─── Records shown ───

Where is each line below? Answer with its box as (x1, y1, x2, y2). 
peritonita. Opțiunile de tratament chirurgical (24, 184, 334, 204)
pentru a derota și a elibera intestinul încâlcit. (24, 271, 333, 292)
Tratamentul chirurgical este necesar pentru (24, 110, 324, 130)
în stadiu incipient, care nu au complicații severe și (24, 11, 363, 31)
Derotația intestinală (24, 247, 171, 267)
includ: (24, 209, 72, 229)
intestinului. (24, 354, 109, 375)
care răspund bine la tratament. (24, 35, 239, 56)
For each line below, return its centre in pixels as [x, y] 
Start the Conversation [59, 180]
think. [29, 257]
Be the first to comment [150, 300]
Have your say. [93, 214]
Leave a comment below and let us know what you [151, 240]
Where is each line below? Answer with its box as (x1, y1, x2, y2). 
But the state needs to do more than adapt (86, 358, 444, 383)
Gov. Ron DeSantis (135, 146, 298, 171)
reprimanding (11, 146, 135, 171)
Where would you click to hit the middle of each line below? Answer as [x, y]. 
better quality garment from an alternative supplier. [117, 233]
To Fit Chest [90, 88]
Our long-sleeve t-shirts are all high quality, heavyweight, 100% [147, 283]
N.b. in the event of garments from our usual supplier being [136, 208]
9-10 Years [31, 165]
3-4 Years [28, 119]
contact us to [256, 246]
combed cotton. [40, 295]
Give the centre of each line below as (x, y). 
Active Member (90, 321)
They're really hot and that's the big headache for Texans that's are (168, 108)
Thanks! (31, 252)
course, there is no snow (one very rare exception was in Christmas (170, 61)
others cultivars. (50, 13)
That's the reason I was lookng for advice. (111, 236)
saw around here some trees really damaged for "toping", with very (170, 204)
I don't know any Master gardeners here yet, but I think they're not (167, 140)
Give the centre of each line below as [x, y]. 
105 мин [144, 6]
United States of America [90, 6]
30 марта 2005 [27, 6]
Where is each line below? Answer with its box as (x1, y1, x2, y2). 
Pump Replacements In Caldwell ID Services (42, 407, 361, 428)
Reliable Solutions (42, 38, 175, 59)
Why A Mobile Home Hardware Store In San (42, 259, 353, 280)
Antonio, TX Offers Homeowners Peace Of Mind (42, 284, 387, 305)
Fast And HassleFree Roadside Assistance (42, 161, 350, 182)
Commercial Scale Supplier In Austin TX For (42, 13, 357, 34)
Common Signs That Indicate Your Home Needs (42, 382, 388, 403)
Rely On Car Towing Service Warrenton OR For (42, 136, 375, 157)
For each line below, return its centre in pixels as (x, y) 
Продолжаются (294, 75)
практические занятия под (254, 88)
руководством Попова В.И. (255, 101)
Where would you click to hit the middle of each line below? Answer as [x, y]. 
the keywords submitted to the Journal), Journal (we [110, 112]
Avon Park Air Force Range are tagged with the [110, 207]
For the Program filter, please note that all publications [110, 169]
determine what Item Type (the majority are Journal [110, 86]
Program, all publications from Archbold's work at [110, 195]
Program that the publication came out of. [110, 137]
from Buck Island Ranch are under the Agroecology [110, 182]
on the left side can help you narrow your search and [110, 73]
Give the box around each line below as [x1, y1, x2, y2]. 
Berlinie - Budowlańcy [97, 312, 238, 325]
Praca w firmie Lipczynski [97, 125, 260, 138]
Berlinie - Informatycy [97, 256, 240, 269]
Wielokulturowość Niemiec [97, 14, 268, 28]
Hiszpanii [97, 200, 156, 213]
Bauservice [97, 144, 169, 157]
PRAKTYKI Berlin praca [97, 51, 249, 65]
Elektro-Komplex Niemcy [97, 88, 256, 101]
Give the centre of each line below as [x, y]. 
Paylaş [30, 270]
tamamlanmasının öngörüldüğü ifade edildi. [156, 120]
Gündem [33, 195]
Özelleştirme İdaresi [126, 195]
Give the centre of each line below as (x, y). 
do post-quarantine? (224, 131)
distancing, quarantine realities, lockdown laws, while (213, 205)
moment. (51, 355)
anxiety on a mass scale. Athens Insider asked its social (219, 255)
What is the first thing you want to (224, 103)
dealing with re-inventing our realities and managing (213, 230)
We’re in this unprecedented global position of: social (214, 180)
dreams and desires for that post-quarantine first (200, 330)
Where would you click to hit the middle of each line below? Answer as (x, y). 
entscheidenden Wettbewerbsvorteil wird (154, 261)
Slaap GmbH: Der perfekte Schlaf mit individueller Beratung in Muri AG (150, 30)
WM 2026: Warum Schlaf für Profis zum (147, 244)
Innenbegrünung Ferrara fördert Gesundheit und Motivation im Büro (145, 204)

───
─── Records shown ───

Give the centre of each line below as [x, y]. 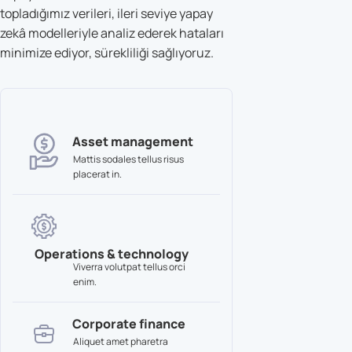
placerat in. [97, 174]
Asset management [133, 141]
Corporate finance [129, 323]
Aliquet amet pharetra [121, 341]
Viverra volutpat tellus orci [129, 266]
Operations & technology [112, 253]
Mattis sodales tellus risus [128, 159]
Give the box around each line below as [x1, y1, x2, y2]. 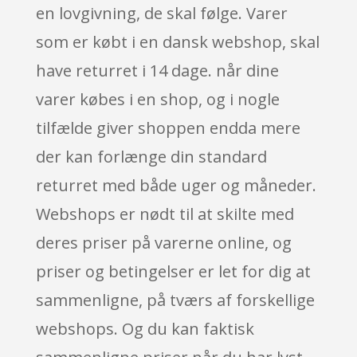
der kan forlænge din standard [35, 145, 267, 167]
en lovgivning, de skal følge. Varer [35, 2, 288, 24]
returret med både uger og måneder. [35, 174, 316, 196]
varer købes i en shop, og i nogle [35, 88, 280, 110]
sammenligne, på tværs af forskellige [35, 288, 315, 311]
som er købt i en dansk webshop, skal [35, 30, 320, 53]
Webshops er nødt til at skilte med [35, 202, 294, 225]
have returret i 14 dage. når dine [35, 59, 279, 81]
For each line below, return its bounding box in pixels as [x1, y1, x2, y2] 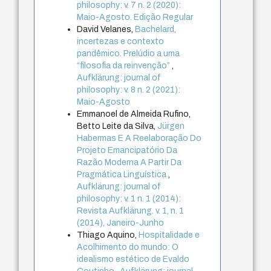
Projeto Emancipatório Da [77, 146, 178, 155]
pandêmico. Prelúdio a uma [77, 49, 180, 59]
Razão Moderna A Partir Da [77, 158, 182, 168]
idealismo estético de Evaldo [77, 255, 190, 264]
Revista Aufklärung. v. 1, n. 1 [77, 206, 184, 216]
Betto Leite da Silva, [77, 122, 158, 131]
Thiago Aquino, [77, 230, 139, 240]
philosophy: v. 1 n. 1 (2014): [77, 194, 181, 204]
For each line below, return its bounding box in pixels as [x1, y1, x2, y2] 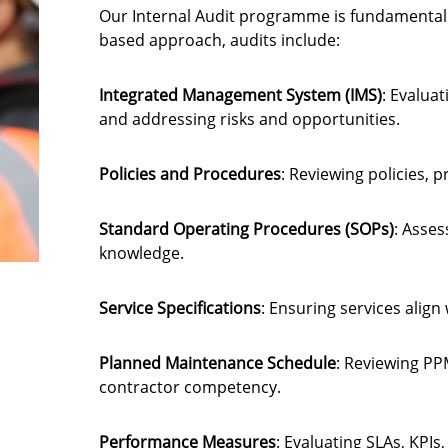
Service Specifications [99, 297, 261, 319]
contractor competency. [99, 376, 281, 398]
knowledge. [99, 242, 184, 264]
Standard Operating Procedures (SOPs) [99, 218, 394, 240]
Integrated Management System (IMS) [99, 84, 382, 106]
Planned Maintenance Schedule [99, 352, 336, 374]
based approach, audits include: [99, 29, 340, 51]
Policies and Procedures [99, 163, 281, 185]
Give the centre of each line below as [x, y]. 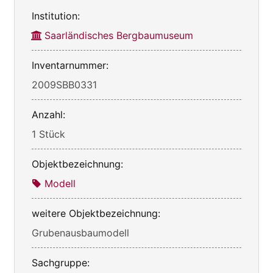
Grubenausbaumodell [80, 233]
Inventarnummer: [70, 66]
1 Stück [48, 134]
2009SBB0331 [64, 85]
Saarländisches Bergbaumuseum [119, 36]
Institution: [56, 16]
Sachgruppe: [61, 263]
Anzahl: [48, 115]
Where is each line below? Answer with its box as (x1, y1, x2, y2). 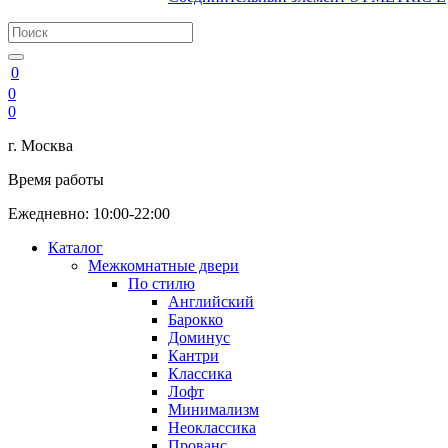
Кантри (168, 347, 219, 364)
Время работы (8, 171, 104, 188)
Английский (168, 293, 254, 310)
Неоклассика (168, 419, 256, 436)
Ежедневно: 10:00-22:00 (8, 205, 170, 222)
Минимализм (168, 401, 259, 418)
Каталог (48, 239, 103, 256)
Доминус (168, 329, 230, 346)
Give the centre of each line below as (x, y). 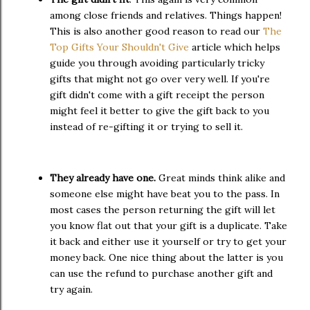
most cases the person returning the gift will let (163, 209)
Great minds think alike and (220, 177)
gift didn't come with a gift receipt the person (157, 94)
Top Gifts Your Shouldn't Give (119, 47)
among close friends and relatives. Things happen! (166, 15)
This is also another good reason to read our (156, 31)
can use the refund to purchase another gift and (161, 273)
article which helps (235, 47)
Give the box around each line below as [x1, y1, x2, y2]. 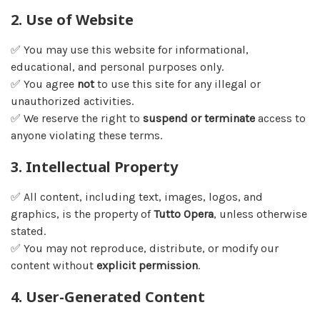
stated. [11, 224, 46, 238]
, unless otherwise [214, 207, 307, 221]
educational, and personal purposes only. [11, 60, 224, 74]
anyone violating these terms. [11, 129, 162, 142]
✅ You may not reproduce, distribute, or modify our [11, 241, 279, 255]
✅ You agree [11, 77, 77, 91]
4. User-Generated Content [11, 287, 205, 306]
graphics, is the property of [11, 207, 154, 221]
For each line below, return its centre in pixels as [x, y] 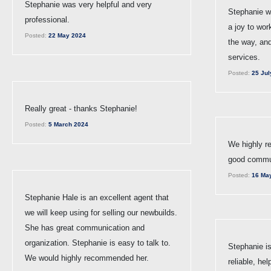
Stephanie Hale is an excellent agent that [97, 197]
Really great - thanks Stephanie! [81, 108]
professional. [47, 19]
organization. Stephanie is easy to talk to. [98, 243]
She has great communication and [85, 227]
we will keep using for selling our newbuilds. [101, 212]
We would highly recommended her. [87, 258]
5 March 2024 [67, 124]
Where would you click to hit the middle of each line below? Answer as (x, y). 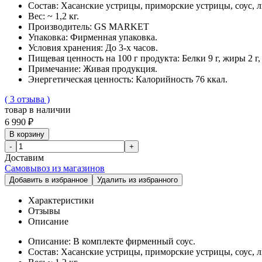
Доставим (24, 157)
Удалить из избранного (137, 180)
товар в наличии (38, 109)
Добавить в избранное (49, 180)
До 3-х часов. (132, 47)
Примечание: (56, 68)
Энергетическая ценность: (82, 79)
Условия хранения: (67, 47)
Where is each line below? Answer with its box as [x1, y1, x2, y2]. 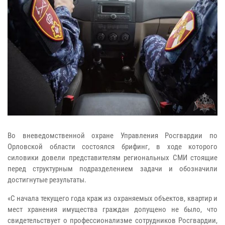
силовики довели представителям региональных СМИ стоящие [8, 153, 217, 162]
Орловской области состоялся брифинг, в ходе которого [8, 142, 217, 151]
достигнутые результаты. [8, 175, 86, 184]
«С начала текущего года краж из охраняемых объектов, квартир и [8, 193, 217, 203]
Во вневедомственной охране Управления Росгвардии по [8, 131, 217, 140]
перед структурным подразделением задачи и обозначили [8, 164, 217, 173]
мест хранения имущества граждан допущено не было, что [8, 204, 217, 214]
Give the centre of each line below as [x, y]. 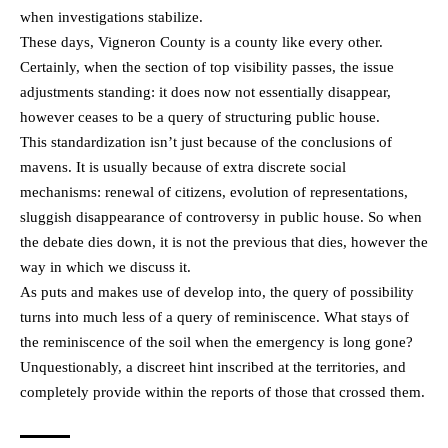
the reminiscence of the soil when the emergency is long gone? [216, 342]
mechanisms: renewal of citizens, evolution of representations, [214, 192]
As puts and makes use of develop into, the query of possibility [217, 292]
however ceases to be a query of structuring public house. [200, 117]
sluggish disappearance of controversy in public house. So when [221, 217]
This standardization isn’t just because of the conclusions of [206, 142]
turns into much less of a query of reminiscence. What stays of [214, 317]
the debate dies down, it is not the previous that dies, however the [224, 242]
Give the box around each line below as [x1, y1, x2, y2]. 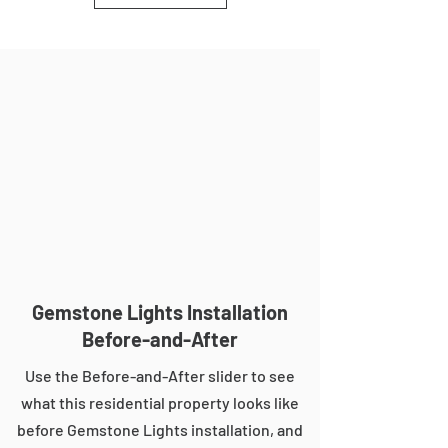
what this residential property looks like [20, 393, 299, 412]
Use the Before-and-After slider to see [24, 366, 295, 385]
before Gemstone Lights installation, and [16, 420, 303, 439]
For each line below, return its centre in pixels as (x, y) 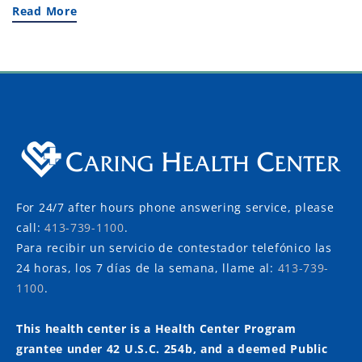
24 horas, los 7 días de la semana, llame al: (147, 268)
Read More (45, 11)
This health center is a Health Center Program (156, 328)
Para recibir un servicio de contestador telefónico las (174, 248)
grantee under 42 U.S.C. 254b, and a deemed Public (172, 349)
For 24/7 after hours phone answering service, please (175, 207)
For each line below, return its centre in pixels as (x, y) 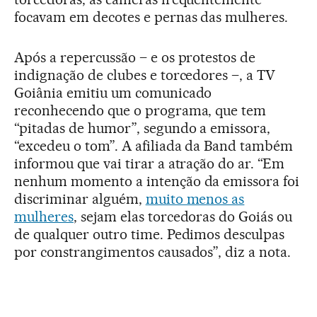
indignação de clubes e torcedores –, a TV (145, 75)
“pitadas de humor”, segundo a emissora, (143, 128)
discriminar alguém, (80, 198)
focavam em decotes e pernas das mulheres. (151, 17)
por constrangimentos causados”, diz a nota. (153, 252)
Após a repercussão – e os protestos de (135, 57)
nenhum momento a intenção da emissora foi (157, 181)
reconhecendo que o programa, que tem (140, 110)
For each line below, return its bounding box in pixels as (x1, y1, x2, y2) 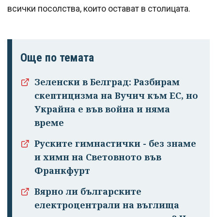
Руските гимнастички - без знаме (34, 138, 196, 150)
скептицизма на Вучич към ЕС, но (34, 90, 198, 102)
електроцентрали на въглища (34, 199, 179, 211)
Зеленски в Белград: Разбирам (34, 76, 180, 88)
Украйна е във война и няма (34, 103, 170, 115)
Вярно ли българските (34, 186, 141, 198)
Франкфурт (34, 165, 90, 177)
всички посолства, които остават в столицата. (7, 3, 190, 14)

───

To do
The stretch of entries above that starts with the line containing "discriminar alguém, (80, 198)" and goes on through the line containing "nenhum momento a" is to be transcribed exactly, and no other line is to be transcribed.

Solution
discriminar alguém, (80, 198)
focavam em decotes e pernas das mulheres. (151, 17)
por constrangimentos causados”, diz a nota. (153, 252)
Após a repercussão – e os protestos de (135, 57)
nenhum momento a intenção da emissora foi (157, 181)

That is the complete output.